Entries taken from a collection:
━━━━━━━━━━━━━━━━━━━━━━━━━━━━━━

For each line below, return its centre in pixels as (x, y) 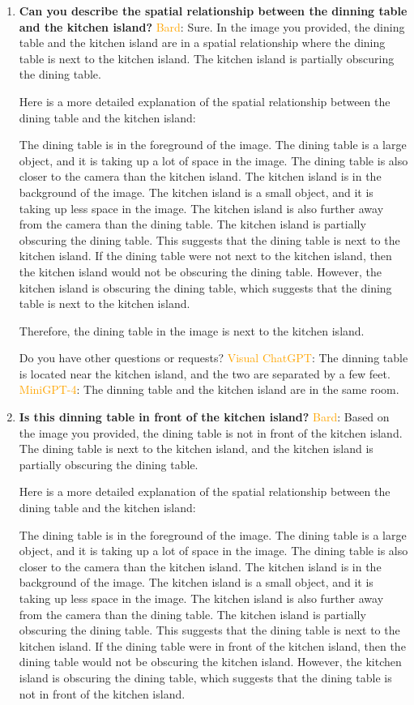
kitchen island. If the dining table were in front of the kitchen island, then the (212, 645)
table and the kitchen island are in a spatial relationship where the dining (202, 43)
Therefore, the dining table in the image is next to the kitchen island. (192, 330)
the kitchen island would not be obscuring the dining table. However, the (200, 271)
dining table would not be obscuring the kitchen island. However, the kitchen (210, 662)
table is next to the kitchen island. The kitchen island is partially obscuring (207, 58)
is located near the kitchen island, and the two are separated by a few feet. (205, 373)
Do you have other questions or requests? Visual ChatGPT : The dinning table (213, 358)
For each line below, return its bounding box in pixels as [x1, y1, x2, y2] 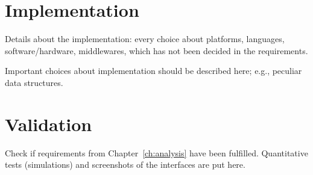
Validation [5, 111, 92, 136]
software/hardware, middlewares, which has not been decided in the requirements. [5, 44, 308, 57]
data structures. [5, 76, 63, 88]
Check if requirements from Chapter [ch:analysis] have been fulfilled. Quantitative [5, 146, 308, 159]
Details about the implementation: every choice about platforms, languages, [5, 32, 285, 45]
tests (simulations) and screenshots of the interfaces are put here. [5, 158, 245, 171]
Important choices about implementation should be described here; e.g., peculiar [5, 64, 302, 77]
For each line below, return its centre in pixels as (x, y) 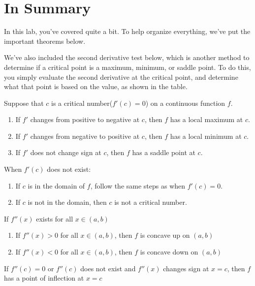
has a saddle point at (164, 152)
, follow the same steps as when (138, 185)
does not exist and (108, 268)
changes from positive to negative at (85, 119)
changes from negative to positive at (85, 136)
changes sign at (186, 268)
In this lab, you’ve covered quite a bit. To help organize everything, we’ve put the (127, 31)
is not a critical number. (151, 202)
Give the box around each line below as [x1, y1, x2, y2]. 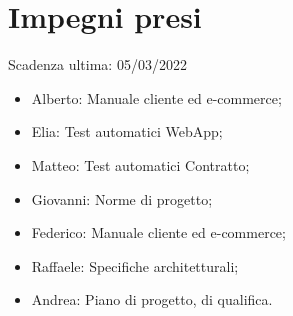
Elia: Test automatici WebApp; [31, 121, 223, 142]
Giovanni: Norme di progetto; [31, 188, 213, 209]
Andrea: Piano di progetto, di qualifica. [31, 289, 273, 310]
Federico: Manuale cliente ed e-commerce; [31, 222, 286, 243]
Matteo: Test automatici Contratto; [31, 154, 250, 175]
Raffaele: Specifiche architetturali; [31, 255, 239, 276]
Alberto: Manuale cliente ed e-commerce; [31, 87, 282, 108]
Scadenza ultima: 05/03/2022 [8, 54, 187, 75]
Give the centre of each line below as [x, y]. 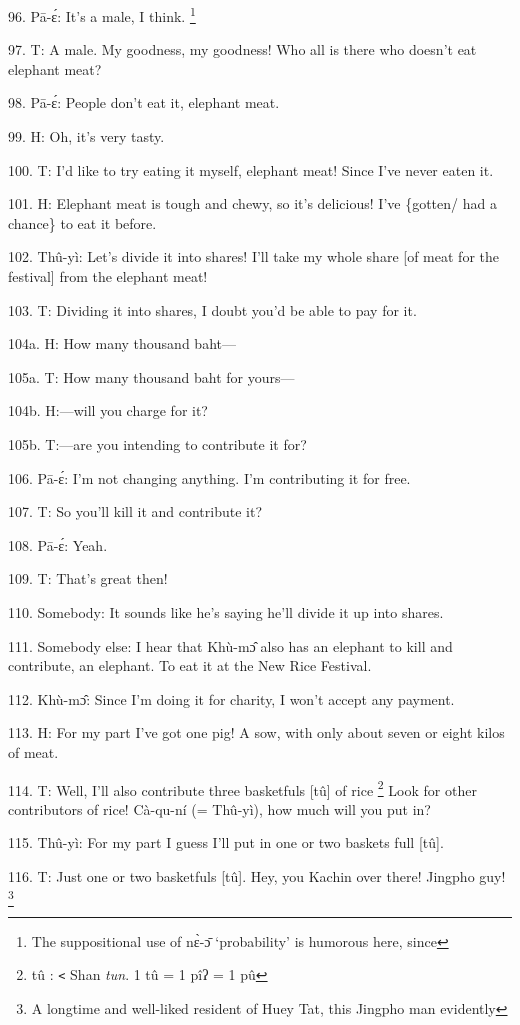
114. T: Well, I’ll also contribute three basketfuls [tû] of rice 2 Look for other [242, 788]
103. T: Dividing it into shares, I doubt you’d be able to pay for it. [212, 309]
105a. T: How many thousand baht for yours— [151, 376]
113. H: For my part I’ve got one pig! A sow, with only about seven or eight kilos [256, 732]
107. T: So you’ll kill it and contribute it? [135, 511]
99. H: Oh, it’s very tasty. [86, 136]
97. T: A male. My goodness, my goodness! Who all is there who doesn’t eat [242, 49]
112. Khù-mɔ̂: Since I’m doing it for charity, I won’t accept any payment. [231, 698]
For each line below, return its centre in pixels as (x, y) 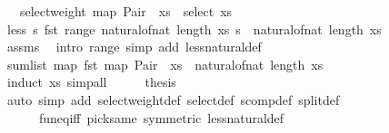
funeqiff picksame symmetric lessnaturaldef (161, 117)
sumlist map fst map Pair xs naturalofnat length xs (165, 64)
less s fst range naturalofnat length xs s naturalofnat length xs (194, 28)
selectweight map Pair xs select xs (126, 11)
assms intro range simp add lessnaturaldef (134, 47)
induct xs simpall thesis (91, 82)
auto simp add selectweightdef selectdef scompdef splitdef (173, 99)
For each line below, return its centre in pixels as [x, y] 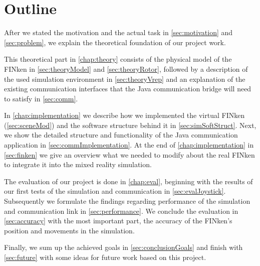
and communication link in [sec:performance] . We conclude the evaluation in [121, 211]
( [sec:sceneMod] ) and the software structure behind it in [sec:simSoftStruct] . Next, [130, 125]
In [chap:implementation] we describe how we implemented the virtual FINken [124, 115]
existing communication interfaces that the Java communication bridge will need [128, 89]
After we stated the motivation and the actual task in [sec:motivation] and [118, 32]
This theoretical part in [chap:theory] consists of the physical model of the [118, 59]
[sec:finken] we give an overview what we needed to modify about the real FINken [129, 154]
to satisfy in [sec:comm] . [41, 98]
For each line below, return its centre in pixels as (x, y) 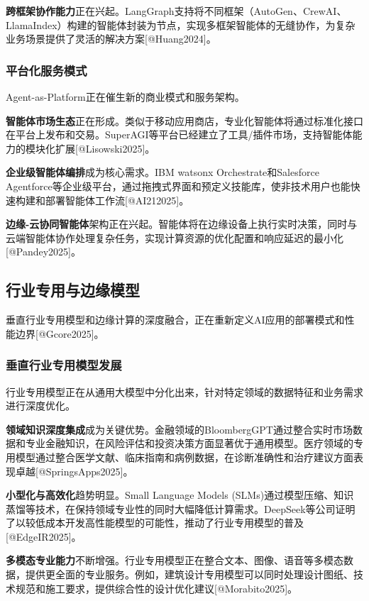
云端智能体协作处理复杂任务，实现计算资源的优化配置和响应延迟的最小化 (175, 237)
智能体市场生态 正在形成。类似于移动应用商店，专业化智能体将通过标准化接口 (184, 120)
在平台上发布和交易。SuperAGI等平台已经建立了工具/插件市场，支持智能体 (179, 134)
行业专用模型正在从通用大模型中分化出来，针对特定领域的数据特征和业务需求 (184, 391)
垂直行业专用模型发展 (64, 365)
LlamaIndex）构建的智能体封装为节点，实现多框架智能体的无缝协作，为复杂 (181, 24)
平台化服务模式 (46, 70)
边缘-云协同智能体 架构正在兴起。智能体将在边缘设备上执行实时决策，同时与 (182, 224)
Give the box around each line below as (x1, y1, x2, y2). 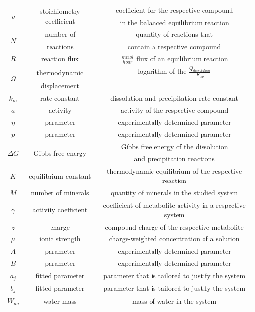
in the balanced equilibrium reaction (120, 17, 229, 27)
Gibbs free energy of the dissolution (121, 141, 228, 152)
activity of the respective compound (120, 104, 229, 115)
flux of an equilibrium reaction (136, 53, 228, 64)
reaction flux (41, 53, 79, 64)
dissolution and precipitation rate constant (110, 92, 238, 103)
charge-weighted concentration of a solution (109, 234, 240, 244)
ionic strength (39, 234, 81, 244)
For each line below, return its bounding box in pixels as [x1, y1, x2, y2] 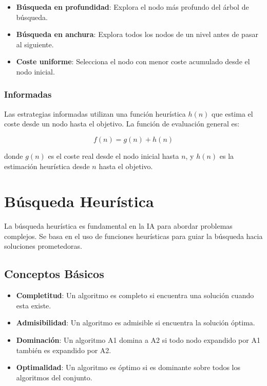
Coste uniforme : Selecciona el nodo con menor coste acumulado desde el [16, 56, 250, 67]
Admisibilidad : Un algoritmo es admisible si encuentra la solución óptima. [16, 317, 255, 328]
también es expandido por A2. [16, 344, 111, 355]
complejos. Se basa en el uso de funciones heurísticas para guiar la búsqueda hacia [4, 230, 263, 241]
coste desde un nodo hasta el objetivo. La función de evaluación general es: [4, 118, 240, 129]
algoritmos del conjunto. [16, 372, 92, 382]
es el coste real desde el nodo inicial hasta [48, 150, 179, 161]
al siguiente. [16, 39, 54, 49]
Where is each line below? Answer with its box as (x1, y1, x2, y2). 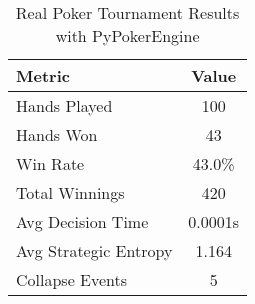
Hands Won (16, 123, 98, 146)
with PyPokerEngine (55, 24, 200, 47)
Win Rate (16, 152, 85, 175)
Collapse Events (16, 268, 128, 291)
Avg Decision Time (16, 210, 149, 233)
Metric (16, 64, 70, 87)
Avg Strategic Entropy (16, 239, 173, 262)
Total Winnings (16, 181, 125, 204)
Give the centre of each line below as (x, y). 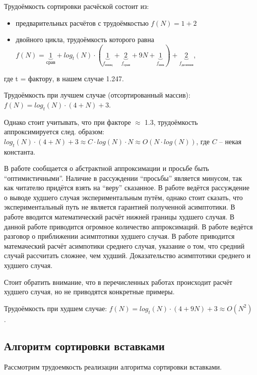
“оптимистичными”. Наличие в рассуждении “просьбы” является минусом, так (123, 178)
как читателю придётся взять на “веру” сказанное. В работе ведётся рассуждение (127, 187)
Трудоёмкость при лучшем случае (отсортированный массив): (97, 95)
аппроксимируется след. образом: (54, 132)
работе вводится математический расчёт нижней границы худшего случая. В (119, 217)
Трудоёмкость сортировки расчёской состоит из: (76, 6)
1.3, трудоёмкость (171, 122)
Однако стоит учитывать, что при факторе (67, 122)
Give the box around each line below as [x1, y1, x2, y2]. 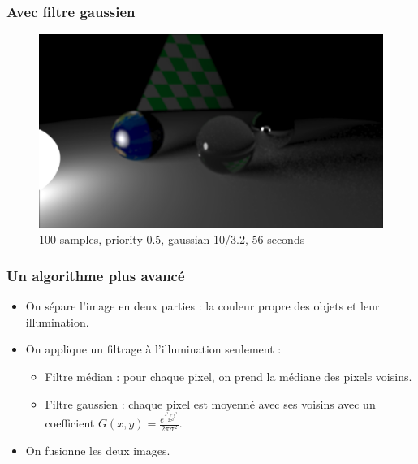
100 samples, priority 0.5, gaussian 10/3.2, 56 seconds [39, 231, 305, 248]
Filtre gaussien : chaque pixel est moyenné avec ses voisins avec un [45, 395, 376, 412]
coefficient [45, 414, 95, 431]
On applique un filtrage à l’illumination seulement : [25, 340, 282, 358]
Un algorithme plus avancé [6, 265, 185, 285]
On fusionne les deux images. [25, 442, 170, 459]
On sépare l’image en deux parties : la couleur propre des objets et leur [25, 297, 380, 314]
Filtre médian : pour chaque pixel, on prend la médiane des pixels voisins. [45, 367, 412, 384]
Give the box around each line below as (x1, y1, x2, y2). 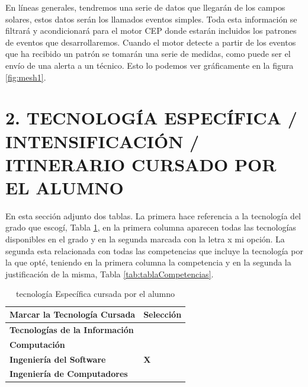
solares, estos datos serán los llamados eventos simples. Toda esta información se (5, 12, 297, 25)
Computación (9, 338, 65, 350)
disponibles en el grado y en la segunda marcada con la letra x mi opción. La (5, 233, 285, 245)
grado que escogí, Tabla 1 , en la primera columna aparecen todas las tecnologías (5, 221, 296, 234)
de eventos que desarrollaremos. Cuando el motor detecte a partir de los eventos (5, 36, 296, 48)
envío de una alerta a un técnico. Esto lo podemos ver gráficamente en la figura (5, 59, 294, 71)
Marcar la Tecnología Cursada (9, 308, 136, 320)
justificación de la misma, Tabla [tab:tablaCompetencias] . (5, 267, 214, 280)
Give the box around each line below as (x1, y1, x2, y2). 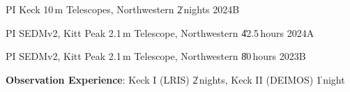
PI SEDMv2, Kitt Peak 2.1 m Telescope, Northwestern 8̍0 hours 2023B (6, 49, 306, 63)
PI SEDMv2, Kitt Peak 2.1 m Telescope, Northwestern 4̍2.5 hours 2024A (6, 25, 314, 40)
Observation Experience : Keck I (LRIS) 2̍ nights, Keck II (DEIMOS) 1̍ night (6, 72, 345, 86)
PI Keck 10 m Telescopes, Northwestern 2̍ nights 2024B (6, 2, 240, 16)
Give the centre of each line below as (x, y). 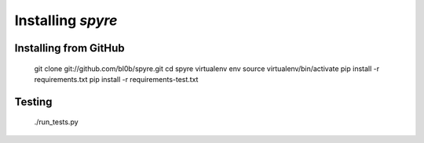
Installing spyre (66, 20)
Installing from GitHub (69, 48)
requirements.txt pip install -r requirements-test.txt (116, 79)
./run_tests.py (56, 122)
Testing (33, 102)
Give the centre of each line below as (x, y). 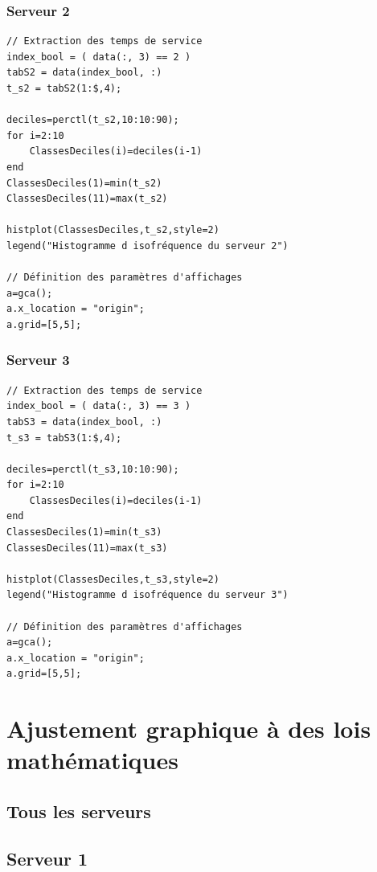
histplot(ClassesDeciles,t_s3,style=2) (113, 579)
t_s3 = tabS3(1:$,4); (64, 438)
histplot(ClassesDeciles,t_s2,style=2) (113, 230)
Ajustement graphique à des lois (189, 729)
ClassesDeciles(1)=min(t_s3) (84, 532)
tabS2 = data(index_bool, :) (84, 73)
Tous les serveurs (79, 811)
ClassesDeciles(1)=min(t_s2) (84, 183)
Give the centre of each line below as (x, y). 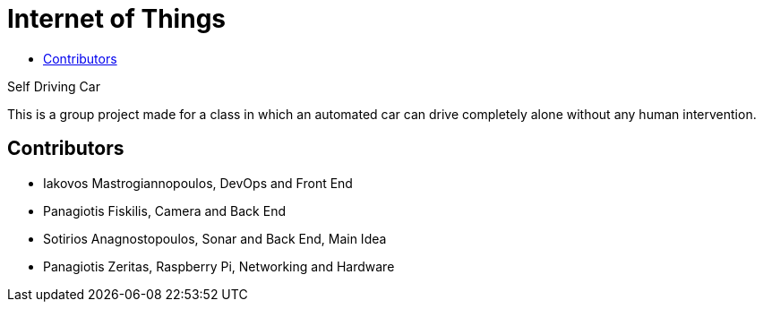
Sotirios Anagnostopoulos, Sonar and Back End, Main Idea (215, 238)
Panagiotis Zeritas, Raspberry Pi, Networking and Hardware (219, 266)
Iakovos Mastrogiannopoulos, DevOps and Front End (198, 183)
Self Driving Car (54, 86)
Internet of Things (117, 19)
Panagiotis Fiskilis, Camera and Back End (164, 210)
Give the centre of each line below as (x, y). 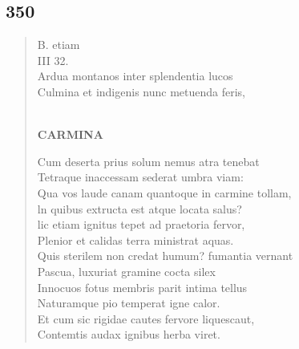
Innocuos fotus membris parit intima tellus (142, 287)
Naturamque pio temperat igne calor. (129, 303)
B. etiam (59, 45)
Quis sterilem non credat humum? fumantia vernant (165, 256)
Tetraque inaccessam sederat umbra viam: (140, 177)
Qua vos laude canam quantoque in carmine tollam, (164, 192)
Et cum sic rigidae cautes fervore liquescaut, (146, 318)
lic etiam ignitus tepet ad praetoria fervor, (141, 224)
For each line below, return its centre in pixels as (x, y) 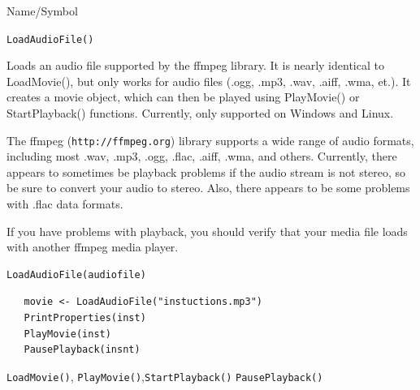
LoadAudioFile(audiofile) (76, 274)
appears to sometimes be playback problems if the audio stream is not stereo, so (206, 171)
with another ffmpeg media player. (93, 247)
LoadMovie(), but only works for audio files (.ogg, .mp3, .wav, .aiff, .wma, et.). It (209, 81)
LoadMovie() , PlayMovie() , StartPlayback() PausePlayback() (165, 376)
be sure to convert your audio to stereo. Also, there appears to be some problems (208, 188)
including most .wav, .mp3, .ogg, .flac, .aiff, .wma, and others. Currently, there (202, 156)
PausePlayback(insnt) (82, 350)
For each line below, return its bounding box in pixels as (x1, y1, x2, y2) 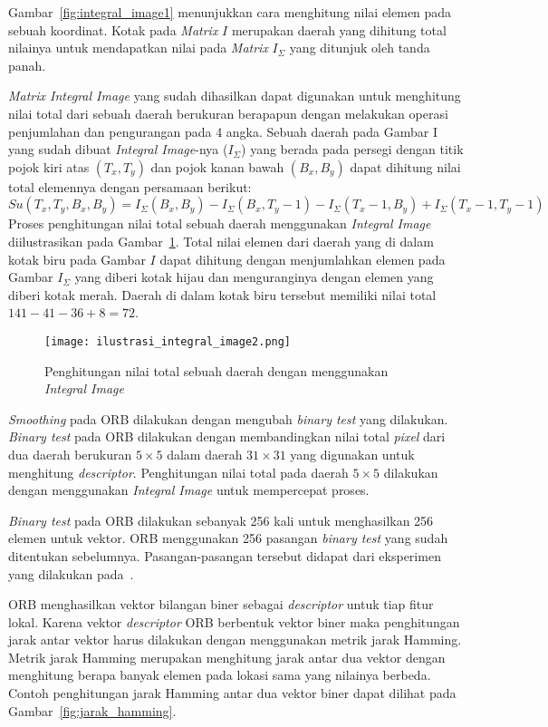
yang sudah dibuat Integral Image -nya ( (8, 140, 228, 159)
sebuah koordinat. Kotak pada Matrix (8, 20, 218, 39)
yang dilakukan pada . (8, 564, 134, 583)
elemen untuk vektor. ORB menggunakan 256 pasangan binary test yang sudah (8, 528, 448, 548)
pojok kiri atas (8, 157, 90, 176)
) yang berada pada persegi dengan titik (241, 140, 464, 159)
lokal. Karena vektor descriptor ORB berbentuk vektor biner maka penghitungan (8, 612, 460, 631)
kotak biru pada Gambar (8, 249, 146, 268)
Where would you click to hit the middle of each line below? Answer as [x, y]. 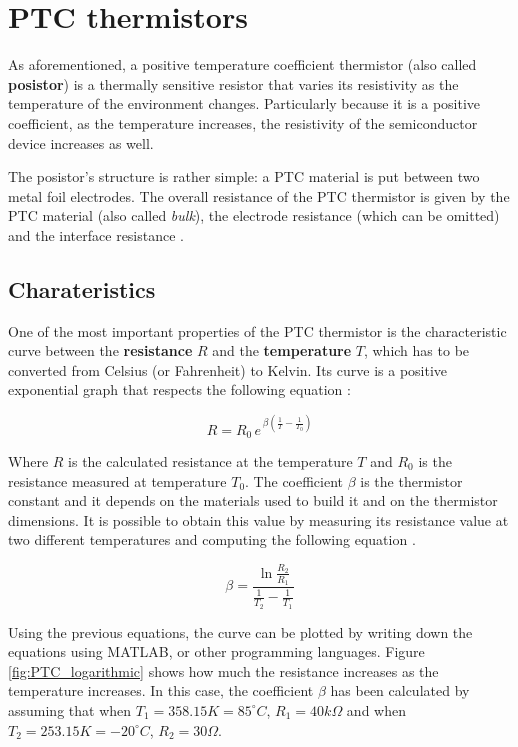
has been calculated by [400, 690]
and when [376, 709]
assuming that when [70, 709]
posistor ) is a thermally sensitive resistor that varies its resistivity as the [233, 83]
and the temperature [282, 350]
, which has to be [416, 350]
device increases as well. [81, 142]
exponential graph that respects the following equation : [179, 389]
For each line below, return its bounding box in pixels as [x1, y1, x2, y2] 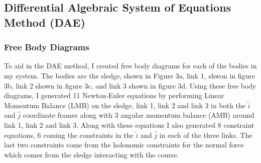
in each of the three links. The [159, 129, 252, 140]
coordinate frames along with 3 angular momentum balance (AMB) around [23, 110, 254, 120]
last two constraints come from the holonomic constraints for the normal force [4, 139, 244, 150]
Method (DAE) [4, 14, 85, 30]
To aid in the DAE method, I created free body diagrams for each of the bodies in [4, 60, 257, 71]
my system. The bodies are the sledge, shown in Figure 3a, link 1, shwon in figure [4, 70, 255, 80]
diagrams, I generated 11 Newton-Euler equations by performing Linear [4, 90, 224, 101]
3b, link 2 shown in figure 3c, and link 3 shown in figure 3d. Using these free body [4, 80, 256, 91]
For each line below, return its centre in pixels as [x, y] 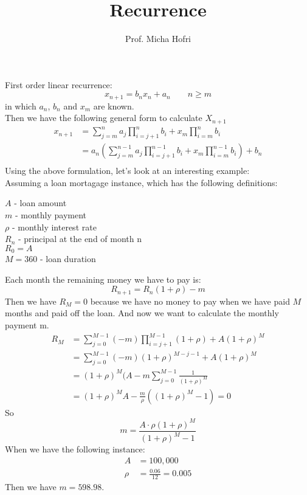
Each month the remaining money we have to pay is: [103, 279]
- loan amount [40, 203]
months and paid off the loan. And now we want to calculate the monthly [142, 313]
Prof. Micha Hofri [158, 39]
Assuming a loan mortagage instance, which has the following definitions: [141, 182]
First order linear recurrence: [59, 84]
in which [21, 106]
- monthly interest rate [54, 227]
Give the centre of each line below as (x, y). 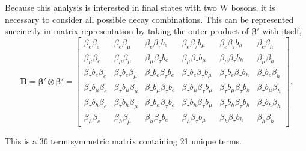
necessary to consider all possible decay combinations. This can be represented (149, 19)
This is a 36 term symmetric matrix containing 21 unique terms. (123, 140)
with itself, (282, 31)
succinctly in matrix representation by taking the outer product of (127, 31)
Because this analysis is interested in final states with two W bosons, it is (140, 7)
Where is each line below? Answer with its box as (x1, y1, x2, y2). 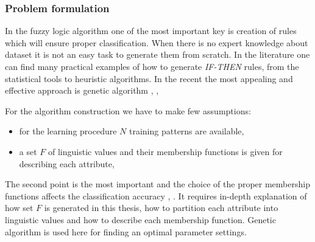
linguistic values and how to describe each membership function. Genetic (5, 213, 276, 226)
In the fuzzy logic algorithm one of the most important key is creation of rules (5, 24, 297, 37)
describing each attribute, (19, 157, 115, 170)
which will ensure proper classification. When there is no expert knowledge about (5, 36, 308, 49)
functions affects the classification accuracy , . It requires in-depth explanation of (5, 189, 307, 202)
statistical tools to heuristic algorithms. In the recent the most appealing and (5, 72, 293, 85)
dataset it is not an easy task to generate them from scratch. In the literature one (5, 48, 310, 61)
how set (5, 201, 34, 214)
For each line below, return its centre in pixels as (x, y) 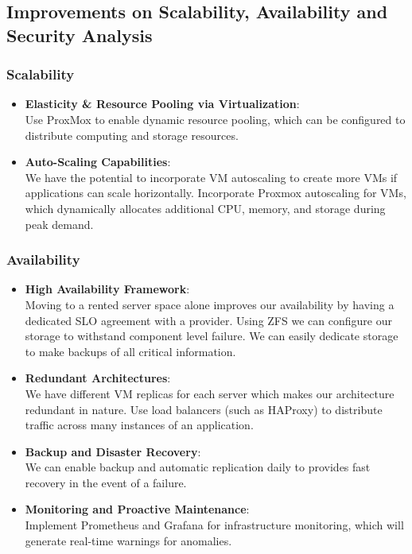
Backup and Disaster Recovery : (113, 451)
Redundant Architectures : (98, 378)
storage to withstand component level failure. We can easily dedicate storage (212, 336)
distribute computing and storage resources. (132, 135)
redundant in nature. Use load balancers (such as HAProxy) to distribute (204, 409)
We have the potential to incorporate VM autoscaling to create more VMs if (211, 177)
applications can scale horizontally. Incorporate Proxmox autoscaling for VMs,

━━━━━━━━━━━━━━━━━━━━━━━━━━━━━━

TASK TO COMPLETE: Reproduce only the lines running from the beginning of the entries above to the line holding "Validation [5, 111, 92, 136]", inclusive. Pictures stay out of the copy.

ANSWER TO THIS PROBLEM:
For each line below, return its centre in pixels as (x, y) 
kitchen island. If the dining table were in front of the kitchen island, then the (212, 645)
table and the kitchen island are in a spatial relationship where the dining (202, 43)
Therefore, the dining table in the image is next to the kitchen island. (192, 330)
the kitchen island would not be obscuring the dining table. However, the (200, 271)
dining table would not be obscuring the kitchen island. However, the kitchen (210, 662)
table is next to the kitchen island. The kitchen island is partially obscuring (207, 58)
is located near the kitchen island, and the two are separated by a few feet. (205, 373)
Do you have other questions or requests? Visual ChatGPT : The dinning table (213, 358)
For each line below, return its bounding box in pixels as [x1, y1, x2, y2] 
Validation [5, 111, 92, 136]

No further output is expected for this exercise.